Manche Eigenarten ihrer neuen Familie verstand Martina bis jetzt nicht. Warum waren ihre Zimmer von einem Tag auf den anderen zu verbotenen Orten geworden? War das die Strafe für etwas, das sie unwissentlich getan hatte? Wegen der Sache mit dem Notizbuch und dem Schloss? Aber sie hatte noch mehr Fragen. Wenn Vater so ein wichtiger Anwalt war, der so viel zu tun hatte, wie er immer sagte, wieso war er dann nachmittags nicht im Büro? Warum hatten sie keinen Fernseher wie alle anderen? Warum durften sie nicht draußen spielen, auf der Straße, mit den übrigen Kindern? Als Martina das Mutter eines Tages fragte, kniff die sie liebevoll in die Wange und erklärte, vier Kinder hätten sie genau deswegen bekommen, damit diese nicht in Versuchung gerieten, auf der Straße nach Ablenkung zu suchen. Was gab es Besseres, als mit seinen Geschwistern zu spielen?, fuhr sie fort, und für Martina ging die Rechnung zunächst nicht auf – Damián, Rosa und Aquilino –, bis sie begriff, dass Nummer vier sie selbst war.

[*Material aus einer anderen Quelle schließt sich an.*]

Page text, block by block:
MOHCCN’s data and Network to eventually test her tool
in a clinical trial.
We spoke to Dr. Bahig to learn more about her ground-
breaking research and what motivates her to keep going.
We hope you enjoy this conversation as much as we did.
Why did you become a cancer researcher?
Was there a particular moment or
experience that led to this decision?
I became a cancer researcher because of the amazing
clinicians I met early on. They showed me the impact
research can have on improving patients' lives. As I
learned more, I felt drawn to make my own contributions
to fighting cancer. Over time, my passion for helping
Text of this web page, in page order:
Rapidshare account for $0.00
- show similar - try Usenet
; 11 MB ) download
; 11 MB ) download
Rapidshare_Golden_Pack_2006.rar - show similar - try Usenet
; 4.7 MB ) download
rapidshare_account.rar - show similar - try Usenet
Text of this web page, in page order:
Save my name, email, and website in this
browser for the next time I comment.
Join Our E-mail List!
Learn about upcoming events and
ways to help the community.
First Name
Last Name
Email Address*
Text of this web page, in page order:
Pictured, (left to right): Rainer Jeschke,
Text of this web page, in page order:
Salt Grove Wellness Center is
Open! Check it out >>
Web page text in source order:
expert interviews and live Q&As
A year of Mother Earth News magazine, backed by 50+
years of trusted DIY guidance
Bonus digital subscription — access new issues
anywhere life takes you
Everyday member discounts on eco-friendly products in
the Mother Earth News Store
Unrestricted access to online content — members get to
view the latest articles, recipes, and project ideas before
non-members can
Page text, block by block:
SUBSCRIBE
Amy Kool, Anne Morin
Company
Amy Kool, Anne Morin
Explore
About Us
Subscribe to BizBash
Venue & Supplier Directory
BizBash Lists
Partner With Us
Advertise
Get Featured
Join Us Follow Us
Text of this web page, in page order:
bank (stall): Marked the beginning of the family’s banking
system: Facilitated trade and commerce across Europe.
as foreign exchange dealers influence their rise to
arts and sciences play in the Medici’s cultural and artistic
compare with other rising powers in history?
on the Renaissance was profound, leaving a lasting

Während sie sich mit der Königin einen Bauern einverleibte, befiel sie das Gefühl, alle würden bloß Theater spielen, keiner tue, was er eigentlich tun wolle. Damián hasste Hausaufgaben, am liebsten fläzte er auf dem Bett und las Comics – die für sein Alter viel zu kindlich waren, wie Vater sagte. Rosa verabscheute Bücher über Astronomie oder Botanik wie jedes andere Mädchen auch; was ihr wirklich Spaß machte – das wusste Martina genau –, war Fußball spielen wie die Jungs, wie die richtig wilden Jungs. Und was Mutter betraf, war Martina sich sicher, dass sie lieber betete, als zu nähen, und lieber aß, als zu kochen – es genügte, dass Vater ihr den Rücken zukehrte, damit man das sah. Die Einzigen, die sich wohlfühlten, waren womöglich Aquilino und Vater. Wenigstens wirkten sie zufrieden, jeder auf seine Weise. Und sie selbst, Martina, na ja, das Einzige, was sie sich wünschte, war das Unmögliche, auch wenn sie nicht einmal sagen konnte, was dieses Unmögliche war. Jedenfalls bestimmt nicht, die Nachmittage und Abende in diesem kleinen Wohnzimmer zuzubringen, an dem runden Tisch mit der bodenlangen Decke, mit den sechs steifen Stühlen und dem mit Häkeldeckchen überzogenen Sofa, den Kreuzstichbildern von Orangen und Äpfeln, dem Regal mit den penibel aufgereihten Bänden der Enciclopedia Salvat – wer einen herausnahm, musste ihn später unbedingt an die richtige Stelle zurückstellen –, und mit ihr, Martina, die vor dem Schachbrett und dem aufgeschlagenen Lehrbuch saß und Eröffnungen und alle möglichen Spielzüge übte – Rochade, Schachmatt, sizilianische Verteidigung. Alle schwiegen und schienen einverstanden, nur Martina entfuhr gelegentlich ein Seufzer, der so ungehörig wirkte wie ein Furz.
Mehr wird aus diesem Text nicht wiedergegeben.